Ian Smith

Personal information
- Born: 7 December 1965 (age 60) Oldham, Lancashire, England

Refereeing information
| Years | Competition |  |  |  |  | Apps |
| 1999–10 | Super League |  |  |  |  |  |
| 2007–10 | Challenge Cup |  |  |  |  |  |
- Source: As of 8 May 2010

= Ian Smith (rugby league) =

English rugby league referee

Ian Smith (born 7 December 1965) is a former Super League referee. He was one of the Full Time Match Officials' coaches.

==Background==
Smith was born in Oldham, Lancashire, England.

==Domestic career==
Smith officiated in the Super League competition.

His first pro game was Blackpool v Bramley in 1998.

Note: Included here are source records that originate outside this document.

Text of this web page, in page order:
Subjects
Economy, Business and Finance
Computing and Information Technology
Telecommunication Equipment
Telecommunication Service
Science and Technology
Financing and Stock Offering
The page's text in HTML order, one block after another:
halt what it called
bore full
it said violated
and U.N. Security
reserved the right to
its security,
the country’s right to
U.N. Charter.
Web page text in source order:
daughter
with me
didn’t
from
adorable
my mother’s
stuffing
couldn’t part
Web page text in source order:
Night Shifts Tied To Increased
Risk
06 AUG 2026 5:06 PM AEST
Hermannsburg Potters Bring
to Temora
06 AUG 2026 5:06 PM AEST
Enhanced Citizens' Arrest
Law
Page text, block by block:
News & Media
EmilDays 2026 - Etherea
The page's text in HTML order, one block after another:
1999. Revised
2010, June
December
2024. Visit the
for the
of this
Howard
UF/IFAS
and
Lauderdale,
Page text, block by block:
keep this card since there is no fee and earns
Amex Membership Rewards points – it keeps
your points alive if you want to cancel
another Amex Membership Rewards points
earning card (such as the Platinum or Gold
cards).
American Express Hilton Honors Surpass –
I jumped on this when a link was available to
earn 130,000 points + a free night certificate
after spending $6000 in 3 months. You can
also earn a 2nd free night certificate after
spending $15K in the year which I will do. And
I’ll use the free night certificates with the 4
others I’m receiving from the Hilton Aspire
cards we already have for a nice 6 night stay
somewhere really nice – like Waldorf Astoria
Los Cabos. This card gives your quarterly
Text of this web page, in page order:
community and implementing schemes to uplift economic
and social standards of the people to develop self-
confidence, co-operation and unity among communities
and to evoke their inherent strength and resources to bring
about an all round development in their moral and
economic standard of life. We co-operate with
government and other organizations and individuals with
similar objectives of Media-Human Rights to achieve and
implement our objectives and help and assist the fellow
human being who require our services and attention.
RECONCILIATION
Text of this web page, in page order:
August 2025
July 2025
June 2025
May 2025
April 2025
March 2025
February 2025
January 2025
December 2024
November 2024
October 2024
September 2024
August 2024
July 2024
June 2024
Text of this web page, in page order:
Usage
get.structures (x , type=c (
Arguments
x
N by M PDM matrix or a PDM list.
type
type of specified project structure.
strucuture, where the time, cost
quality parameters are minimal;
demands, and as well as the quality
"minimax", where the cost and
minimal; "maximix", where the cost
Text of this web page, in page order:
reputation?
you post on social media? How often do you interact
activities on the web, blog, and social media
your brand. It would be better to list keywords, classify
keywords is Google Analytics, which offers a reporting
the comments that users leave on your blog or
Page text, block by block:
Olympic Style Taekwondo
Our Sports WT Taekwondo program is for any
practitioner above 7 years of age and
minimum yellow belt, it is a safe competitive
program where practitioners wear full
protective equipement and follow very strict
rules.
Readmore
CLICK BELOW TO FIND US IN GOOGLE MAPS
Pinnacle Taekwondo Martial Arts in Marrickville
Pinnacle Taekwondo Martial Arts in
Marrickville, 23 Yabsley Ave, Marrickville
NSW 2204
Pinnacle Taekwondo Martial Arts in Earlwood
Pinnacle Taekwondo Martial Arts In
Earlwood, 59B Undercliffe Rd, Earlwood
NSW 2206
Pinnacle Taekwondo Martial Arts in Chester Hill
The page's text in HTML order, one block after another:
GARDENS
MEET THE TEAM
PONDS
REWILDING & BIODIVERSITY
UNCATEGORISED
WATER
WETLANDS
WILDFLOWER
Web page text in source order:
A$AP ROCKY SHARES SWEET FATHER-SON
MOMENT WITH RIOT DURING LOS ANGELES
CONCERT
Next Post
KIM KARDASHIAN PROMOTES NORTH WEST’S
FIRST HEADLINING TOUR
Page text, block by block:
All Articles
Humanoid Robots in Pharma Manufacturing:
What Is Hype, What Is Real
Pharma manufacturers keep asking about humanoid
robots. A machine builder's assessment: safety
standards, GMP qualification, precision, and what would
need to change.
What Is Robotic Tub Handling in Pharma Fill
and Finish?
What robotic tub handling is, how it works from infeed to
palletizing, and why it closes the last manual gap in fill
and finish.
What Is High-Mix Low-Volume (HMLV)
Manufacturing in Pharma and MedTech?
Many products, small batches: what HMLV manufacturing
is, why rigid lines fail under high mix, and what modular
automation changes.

His first Super League game was the London Broncos versus the Salford City Reds on 7 August 1999.

===Super League===
In 2008, Ian Smith famously sent off Gareth Hock for manhandling him. Hock was suspended 5 matches and missed the rest of 2008's Super League XIII season.

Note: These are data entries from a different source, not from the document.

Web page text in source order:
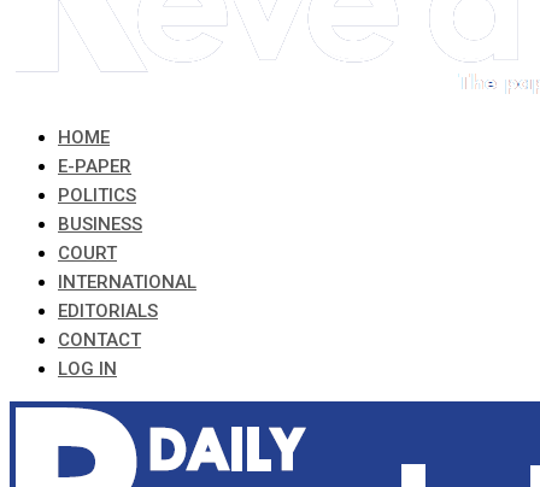
HOME
E-PAPER
POLITICS
BUSINESS
COURT
INTERNATIONAL
EDITORIALS
CONTACT
LOG IN
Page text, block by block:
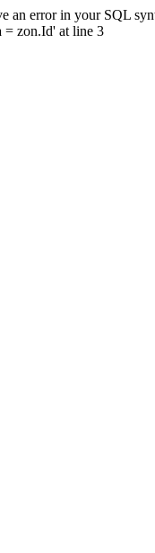
an error in your SQL
= zon.Id' at line 3
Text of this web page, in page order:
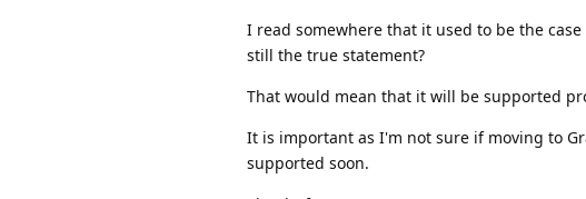
I read somewhere that it used to be the
still the true statement?
That would mean that it will be supported
It is important as I'm not sure if moving to
supported soon.
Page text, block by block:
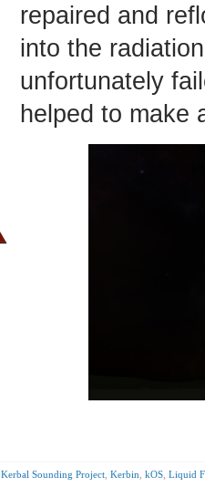
repaired and
into the
unfortunately
helped to make
Kerbal Sounding Project Kerbin kOS Liquid
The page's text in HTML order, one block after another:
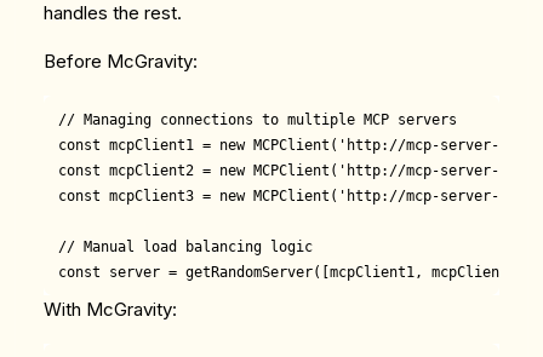
handles the rest.
Before McGravity:
// Managing connections to multiple MCP servers
const mcpClient1 = new MCPClient('http://mcp-server-
const mcpClient2 = new MCPClient('http://mcp-server-
const mcpClient3 = new MCPClient('http://mcp-server-
// Manual load balancing logic
With McGravity:
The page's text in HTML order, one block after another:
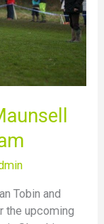
Tobin and
the upcoming
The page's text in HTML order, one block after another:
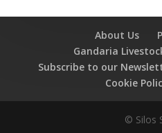
About Us
Gandaria
Subscribe to our
Cookie
© Silos

===Co-operative Championship===
He was Northern Ford Premiership's referee of the year in 1999 and 2000.

== International career ==
- Ian Smith was the video referee for England VS France on 24 October 2009 in the 4 Nations.
- He is the video referee for Scotland VS Lebanon on 1 November 2009 in the Rugby League European Cup.
- He is the video referee for France VS Australia on 7 November 2009 in the 4 Nations.